“So much of what I call my codependency is fear and panic because I spent so much of my life being abused, trapped, and not knowing how to take care of myself in relationships.” Anonymous
Codependency is a powerful, insidious “dis-ease.” It is very difficult to face and enter recovery for many reasons. Let’s look at four today: 1) Usually, where there is a codependent there is an alcoholic or addict – and the codependent gets to hide behind his or her stance of: “I am taking care of things and picking up the pieces” armor. As “the responsible one” (doing way more than your fair share) and the one worrying (and isn’t fear at the base of worry), and the one figuring out in their head how to make things better, you get to pretend you are the one more together….it is denial at work to your own detriment.
2) You become your own worst enemy, because you lead yourself away from reality and health and willingly go to a panicky, fearful place based on your own fantasies you call reality, where your very survival or someone else’s very survival depends on (Fill in the blank___________________ with something you believe to be true but the other person may not) and you MUST show them the way. It is a desperate state of being that clouds your sense of reality and judgment.

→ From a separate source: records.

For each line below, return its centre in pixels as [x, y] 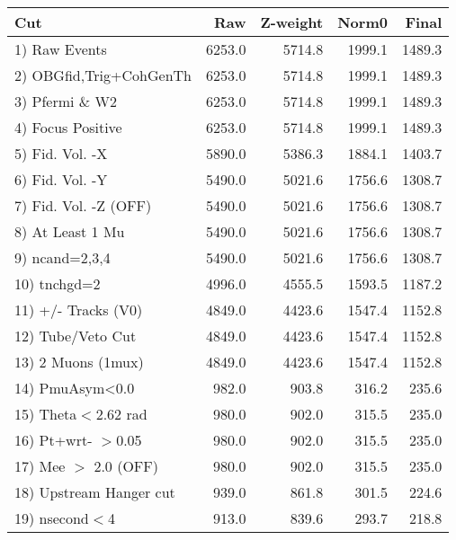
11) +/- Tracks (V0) [79, 310]
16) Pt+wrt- [54, 440]
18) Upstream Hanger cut [95, 492]
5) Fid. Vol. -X [61, 153]
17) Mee [40, 466]
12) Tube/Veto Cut [76, 336]
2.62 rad [121, 414]
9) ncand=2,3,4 [63, 257]
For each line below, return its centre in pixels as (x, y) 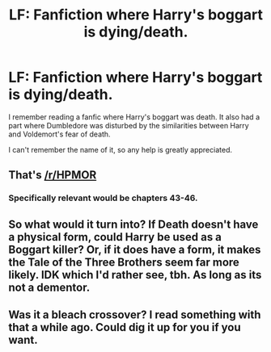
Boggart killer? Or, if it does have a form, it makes (135, 249)
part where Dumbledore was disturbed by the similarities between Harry (129, 125)
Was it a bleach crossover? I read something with (135, 315)
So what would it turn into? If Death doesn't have (133, 224)
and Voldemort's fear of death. (59, 134)
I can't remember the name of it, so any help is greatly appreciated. (121, 149)
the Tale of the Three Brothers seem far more (124, 262)
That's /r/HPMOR (53, 175)
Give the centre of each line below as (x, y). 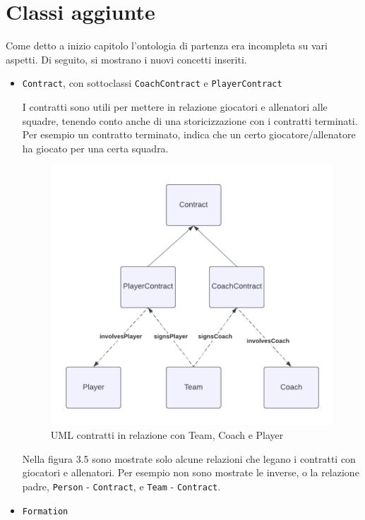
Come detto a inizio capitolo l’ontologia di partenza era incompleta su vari (167, 46)
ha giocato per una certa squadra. (95, 148)
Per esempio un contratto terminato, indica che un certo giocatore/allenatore (189, 134)
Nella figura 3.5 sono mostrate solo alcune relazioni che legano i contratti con (189, 458)
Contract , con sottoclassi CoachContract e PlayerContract (152, 83)
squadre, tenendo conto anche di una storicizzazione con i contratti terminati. (190, 120)
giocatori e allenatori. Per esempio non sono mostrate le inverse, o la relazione (191, 472)
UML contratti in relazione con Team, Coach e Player (167, 435)
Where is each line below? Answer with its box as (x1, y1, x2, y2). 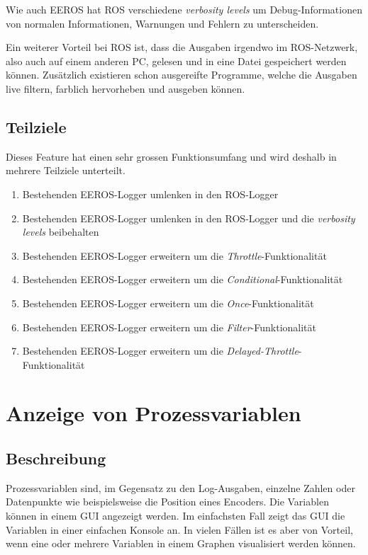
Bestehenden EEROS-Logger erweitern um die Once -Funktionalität (22, 295, 314, 310)
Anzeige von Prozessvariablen (6, 399, 301, 428)
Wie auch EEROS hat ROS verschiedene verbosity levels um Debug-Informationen (6, 2, 362, 16)
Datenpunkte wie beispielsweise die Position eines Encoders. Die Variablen (6, 494, 329, 509)
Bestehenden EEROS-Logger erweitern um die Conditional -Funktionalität (22, 272, 343, 287)
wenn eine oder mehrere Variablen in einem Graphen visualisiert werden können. (6, 536, 356, 551)
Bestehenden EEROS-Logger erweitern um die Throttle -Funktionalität (22, 248, 327, 263)
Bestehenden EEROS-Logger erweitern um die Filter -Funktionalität (22, 319, 316, 334)
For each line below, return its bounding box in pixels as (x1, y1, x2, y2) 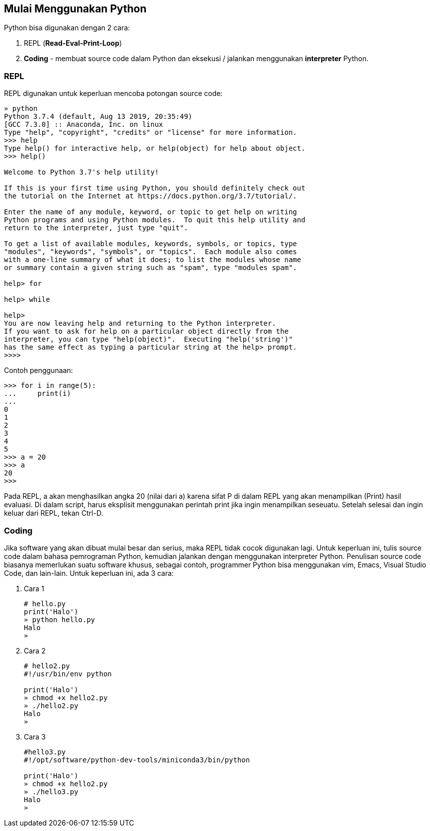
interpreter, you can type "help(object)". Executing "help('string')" (4, 335, 293, 344)
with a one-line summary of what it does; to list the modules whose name (4, 256, 301, 264)
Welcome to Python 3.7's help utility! (4, 168, 159, 177)
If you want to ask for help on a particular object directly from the (4, 327, 289, 336)
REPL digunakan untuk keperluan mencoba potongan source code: (4, 89, 223, 98)
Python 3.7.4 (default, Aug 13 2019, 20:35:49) (4, 112, 193, 121)
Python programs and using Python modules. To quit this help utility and (4, 216, 305, 224)
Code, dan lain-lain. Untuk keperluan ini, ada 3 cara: (4, 568, 174, 577)
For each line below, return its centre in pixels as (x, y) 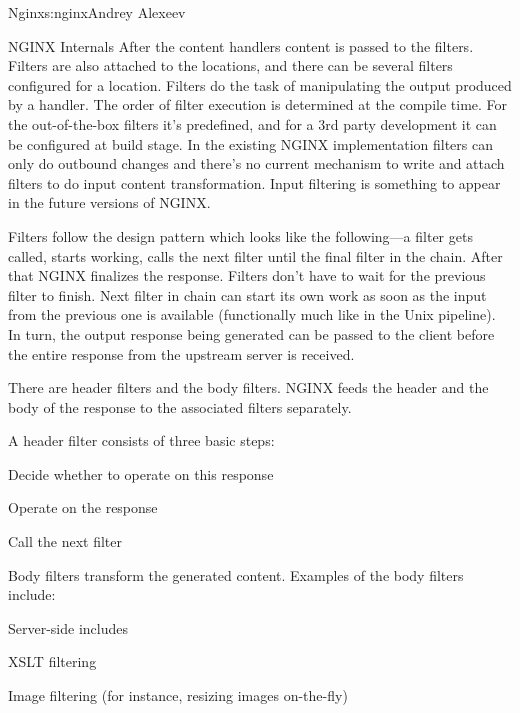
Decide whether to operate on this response (141, 473)
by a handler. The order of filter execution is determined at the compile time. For (258, 104)
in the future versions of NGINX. (109, 202)
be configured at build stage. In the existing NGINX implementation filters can (250, 143)
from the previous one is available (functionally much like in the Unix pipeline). (252, 314)
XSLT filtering (52, 661)
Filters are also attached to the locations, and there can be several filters (230, 65)
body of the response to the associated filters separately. (180, 406)
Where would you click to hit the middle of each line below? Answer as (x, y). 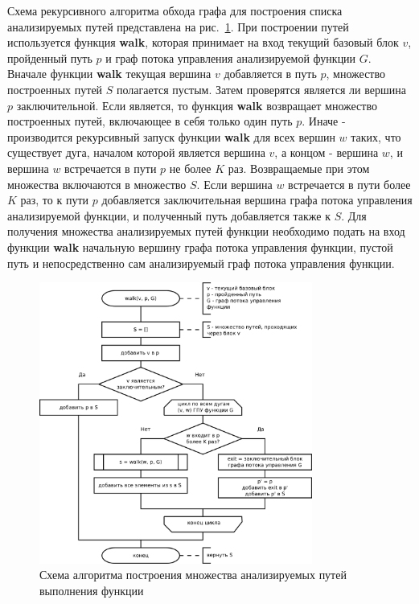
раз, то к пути (55, 200)
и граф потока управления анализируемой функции (231, 58)
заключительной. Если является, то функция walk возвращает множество (197, 105)
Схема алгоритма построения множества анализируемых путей (193, 575)
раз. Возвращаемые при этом (299, 168)
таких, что (376, 136)
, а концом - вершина (327, 152)
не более (190, 168)

3) How about when you grow up in a home, where, for whatever reasons you are gripped by fear, anxiety, to the point of survival terror being a place you go automatically, and then feel your very existence depends on you knowing, “THE RIGHT thing to do AND it is an emergency AND it must be done right away OR horrible things ARE going to happen!!!” That way of thinking puts you in a REACTIVE STATE. When you are in “REACTIVE STATE” you cannot be in a, “reasonable state” at the same time; they are housed in incompatible parts of the brain. It is one or the other – and when survival fear, panic, terror emotions are triggered – you are in REACTIVE STATE; you are literally stuck in there. Even if a tiny voice is saying – “Do not do this – wait” – your anxiety or terror level is so high you cannot respond to the voice, and you are trapped in REACTIVITY. I think of it as a land of denial, justification, blindness, and distortion where thoughtful responses are not possible only frantic attempts to survive.
4) Another key perspective is – most codependents act when they think they are doing/saying something that will really be in someone else’s best interests. You truly believe or tell yourself you are doing ____________________ in order to help someone else because it will be good for them. What if you entertain the possibility that often, what is really happening is: you are operating from a place of being in fear, panic, desperation and what you are doing is actually trying to relieve your own discomfort and you translate that concept in real time into thinking/believing you are doing this for someone else’s good…..? Try, next time you are doing something in a somewhat desperate way….try asking yourself: “Is this about you (and alleviating your own discomfort) or about their welfare?
Does any of that sound familiar? If so, what are some of your alternatives? How do you get out? What would recovery look like, feel like, sound like, and be like?